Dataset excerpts
⟨

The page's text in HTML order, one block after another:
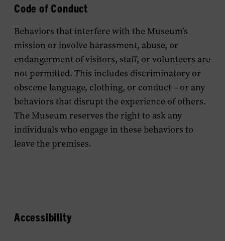
Code of Conduct
Behaviors that interfere with the Museum’s
mission or involve harassment, abuse, or
endangerment of visitors, staff, or volunteers are
not permitted. This includes discriminatory or
obscene language, clothing, or conduct – or any
behaviors that disrupt the experience of others.
The Museum reserves the right to ask any
individuals who engage in these behaviors to
leave the premises.
Accessibility
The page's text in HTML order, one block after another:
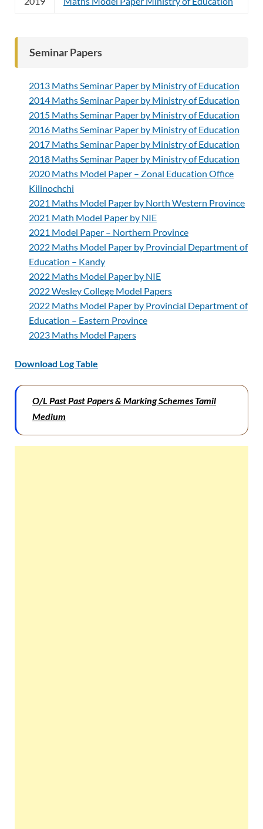
Seminar Papers
2013 Maths Seminar Paper by Ministry of Education
2014 Maths Seminar Paper by Ministry of Education
2015 Maths Seminar Paper by Ministry of Education
2016 Maths Seminar Paper by Ministry of Education
2017 Maths Seminar Paper by Ministry of Education
2018 Maths Seminar Paper by Ministry of Education
2020 Maths Model Paper – Zonal Education Office
Kilinochchi
2021 Maths Model Paper by North Western Province
2021 Math Model Paper by NIE
2021 Model Paper – Northern Province
2022 Maths Model Paper by Provincial Department of
Education – Kandy
2022 Maths Model Paper by NIE
2022 Wesley College Model Papers
2022 Maths Model Paper by Provincial Department of
Education – Eastern Province
2023 Maths Model Papers
Download Log Table
O/L Past Past Papers & Marking Schemes Tamil
Medium

⟩

• Required action: Of the lines above, show those in which "Ministry" appears.

• Written answer:
2013 Maths Seminar Paper by Ministry of Education
2014 Maths Seminar Paper by Ministry of Education
2015 Maths Seminar Paper by Ministry of Education
2016 Maths Seminar Paper by Ministry of Education
2017 Maths Seminar Paper by Ministry of Education
2018 Maths Seminar Paper by Ministry of Education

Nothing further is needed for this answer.